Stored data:
# # #
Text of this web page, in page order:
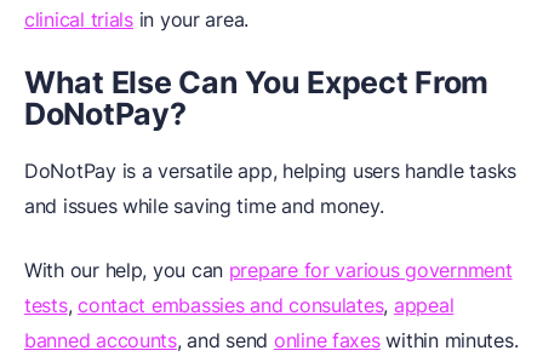
clinical trialsin your area.
What Else Can You Expect From
DoNotPay?
DoNotPay is a versatile app, helping users handle tasks
and issues while saving time and money.
With our help, you can prepare for various government
tests,contact embassies and consulates, appeal
banned accounts, and send online faxeswithin minutes.
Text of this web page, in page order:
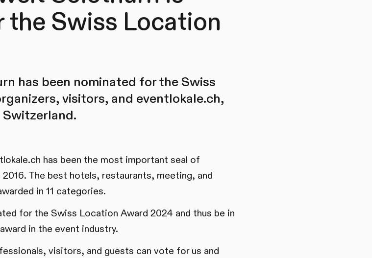
the Swiss Location
has been nominated for the Swiss
visitors, and eventlokale.ch,
has been the most important seal of
The best hotels, restaurants, meeting, and
in 11 categories.
for the Swiss Location Award 2024 and thus be in
in the event industry.
visitors, and guests can vote for us and
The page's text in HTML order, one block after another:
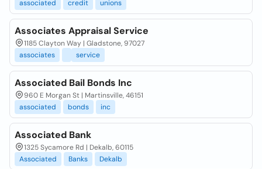
associated
credit unions
Associates Appraisal Service
1185 Clayton Way | Gladstone, 97027
associates
service
Associated Bail Bonds Inc
960 E Morgan St | Martinsville, 46151
associated
bonds inc
Associated Bank
1325 Sycamore Rd | Dekalb, 60115
Associated
Banks Dekalb
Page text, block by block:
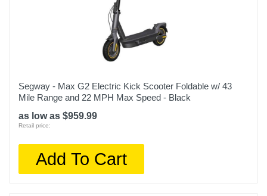
Segway - Max G2 Electric Kick Scooter Foldable w/ 43
Mile Range and 22 MPH Max Speed - Black
as low as $959.99
Retail price:
Add To Cart
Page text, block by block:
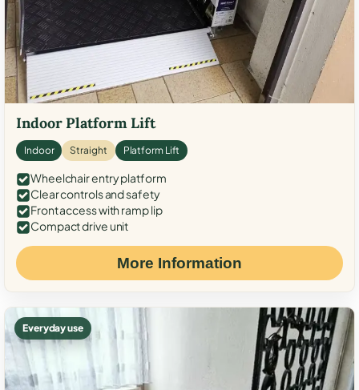
Indoor Platform Lift
Indoor Straight Platform Lift
Wheelchair entry platform
Clear controls and safety
Front access with ramp lip
Compact drive unit
More Information
Everyday use
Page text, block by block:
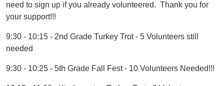
need to sign up if you already volunteered. Thank you for
your support!!!
9:30 - 10:15 - 2nd Grade Turkey Trot - 5 Volunteers still
needed
9:30 - 10:25 - 5th Grade Fall Fest - 10 Volunteers Needed!!!
# # #
Transcribe the lines above exactly, setting aside any picture among them.

ANSWER TO THE EXERCISE:
Text of this web page, in page order:
clinical trialsin your area.
What Else Can You Expect From
DoNotPay?
DoNotPay is a versatile app, helping users handle tasks
and issues while saving time and money.
With our help, you can prepare for various government
tests,contact embassies and consulates, appeal
banned accounts, and send online faxeswithin minutes.
Text of this web page, in page order:
the Swiss Location
has been nominated for the Swiss
visitors, and eventlokale.ch,
has been the most important seal of
The best hotels, restaurants, meeting, and
in 11 categories.
for the Swiss Location Award 2024 and thus be in
in the event industry.
visitors, and guests can vote for us and
The page's text in HTML order, one block after another:
associated
credit unions
Associates Appraisal Service
1185 Clayton Way | Gladstone, 97027
associates
service
Associated Bail Bonds Inc
960 E Morgan St | Martinsville, 46151
associated
bonds inc
Associated Bank
1325 Sycamore Rd | Dekalb, 60115
Associated
Banks Dekalb
Page text, block by block:
Segway - Max G2 Electric Kick Scooter Foldable w/ 43
Mile Range and 22 MPH Max Speed - Black
as low as $959.99
Retail price:
Add To Cart
Page text, block by block:
Indoor Platform Lift
Indoor Straight Platform Lift
Wheelchair entry platform
Clear controls and safety
Front access with ramp lip
Compact drive unit
More Information
Everyday use
Page text, block by block:
need to sign up if you already volunteered. Thank you for
your support!!!
9:30 - 10:15 - 2nd Grade Turkey Trot - 5 Volunteers still
needed
9:30 - 10:25 - 5th Grade Fall Fest - 10 Volunteers Needed!!!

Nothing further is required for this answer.